March of 1918, Cummings arrived in New York City. The Thayers had settled into two separate residences on Washington Square. Scofield Thayer, now part-owner and soon to be publisher of the literary journal The Dial, became Cummings's patron, purchasing his paintings and championing his poetry. Thayer's stated reason for living apart from his wife was so he could concentrate on his work. Cummings knew from Elaine, however, that Thayer had lost interest in her, and at first set out to comfort her, but soon he and Elaine were lovers. When Thayer found out his best friend and his wife were having an affair, he was unperturbed. Cummings was then drafted into the infantry that November, just four months before the war ended.

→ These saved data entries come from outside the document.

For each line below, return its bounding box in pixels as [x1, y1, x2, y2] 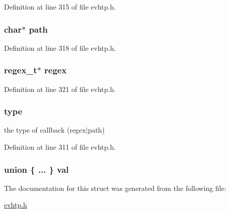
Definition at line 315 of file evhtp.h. [4, 2, 116, 12]
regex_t [4, 64, 37, 76]
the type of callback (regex [4, 125, 86, 135]
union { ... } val [4, 163, 69, 175]
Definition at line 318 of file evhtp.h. [4, 42, 116, 53]
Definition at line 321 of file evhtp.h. [4, 83, 116, 94]
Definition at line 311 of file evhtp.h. [4, 142, 116, 152]
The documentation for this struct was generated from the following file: [4, 182, 226, 193]
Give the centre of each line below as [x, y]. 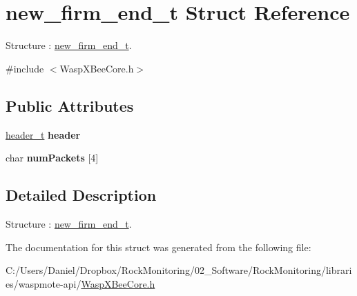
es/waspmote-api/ [44, 283]
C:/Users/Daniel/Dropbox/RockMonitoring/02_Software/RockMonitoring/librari [179, 270]
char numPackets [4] [52, 158]
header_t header [43, 134]
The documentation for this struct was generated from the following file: [158, 247]
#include [25, 68]
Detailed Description [81, 195]
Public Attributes [70, 105]
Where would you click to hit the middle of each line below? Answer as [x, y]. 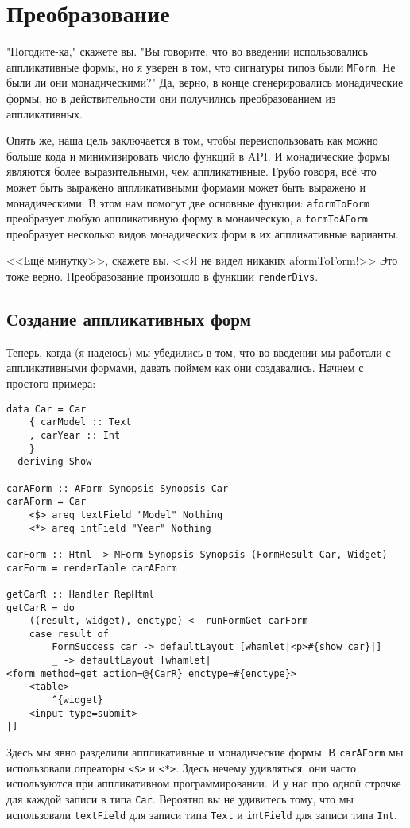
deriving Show [55, 462]
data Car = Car [46, 409]
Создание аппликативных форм [129, 319]
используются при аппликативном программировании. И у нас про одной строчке [204, 783]
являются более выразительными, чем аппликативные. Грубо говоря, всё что [191, 171]
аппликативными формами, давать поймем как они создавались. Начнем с [185, 368]
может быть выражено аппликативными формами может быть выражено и [186, 186]
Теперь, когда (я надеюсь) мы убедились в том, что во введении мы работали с [199, 352]
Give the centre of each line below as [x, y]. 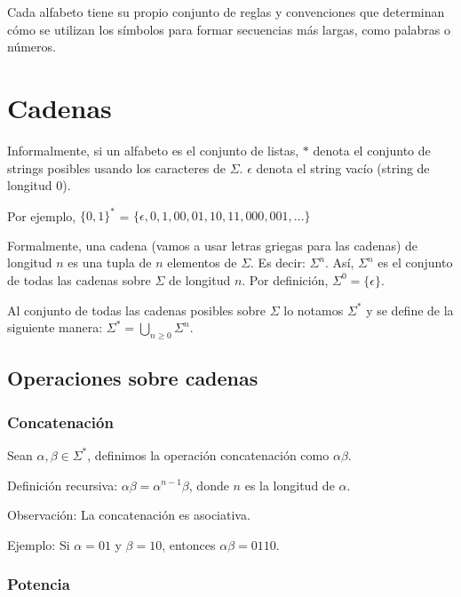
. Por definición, [285, 279]
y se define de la [410, 310]
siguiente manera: [55, 327]
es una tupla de [110, 263]
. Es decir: [278, 263]
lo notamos [314, 310]
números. [32, 47]
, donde [209, 485]
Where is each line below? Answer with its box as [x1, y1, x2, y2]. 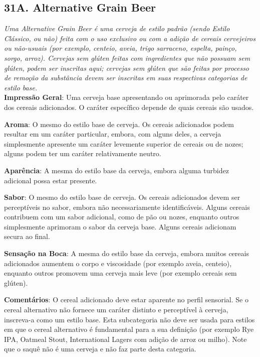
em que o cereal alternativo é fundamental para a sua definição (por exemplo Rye [4, 324, 254, 334]
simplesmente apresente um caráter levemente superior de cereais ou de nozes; [4, 138, 243, 149]
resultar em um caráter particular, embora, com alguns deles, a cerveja [4, 129, 221, 139]
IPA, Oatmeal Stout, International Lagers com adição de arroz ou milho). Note [4, 333, 247, 344]
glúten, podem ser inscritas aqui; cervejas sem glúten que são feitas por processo [4, 62, 249, 73]
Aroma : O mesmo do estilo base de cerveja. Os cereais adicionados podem [4, 118, 234, 129]
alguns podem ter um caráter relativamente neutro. [4, 148, 161, 159]
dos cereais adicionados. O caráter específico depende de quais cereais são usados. [4, 101, 254, 112]
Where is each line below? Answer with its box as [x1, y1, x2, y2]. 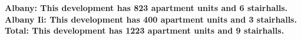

By February 1919 Cummings was back in New York, and resumed his affair with Elaine. Then in May--and here's the important part for our purposes here--Elaine announced she was pregnant with Cummings's child. Cummings, frankly, acted terribly. He dropped Elaine and was relieved when his friend Thayer accepted paternity even though everyone knew the truth. Elaine, who was no saint as you will see, was twice abandoned--first by her husband, then by the father of her child.

Cummings showed little reaction to the December 20, 1919 birth of his daughter Nancy Thayer. His work was always more important. It wasn't until October 1920 that Cummings had any involvement with his daughter. Thayer and Elaine were planning to divorce, and so Cummings and Elaine renewed their relationship. They saw each other on a daily basis, which meant time with daughter Nancy, who he called Mopsy. By summer of 1921, the little family was living in Paris, although at separate establishments. Elaine led a wealthy life, and the poor Cummings refused to live off of her or Thayer's money. Still, he began to play with Nancy (see his sketch of her to the left), taking her on walks and to the park. His relationship with Elaine grew ever closer, even though they continued to live and travel separately. And he told Nancy stories.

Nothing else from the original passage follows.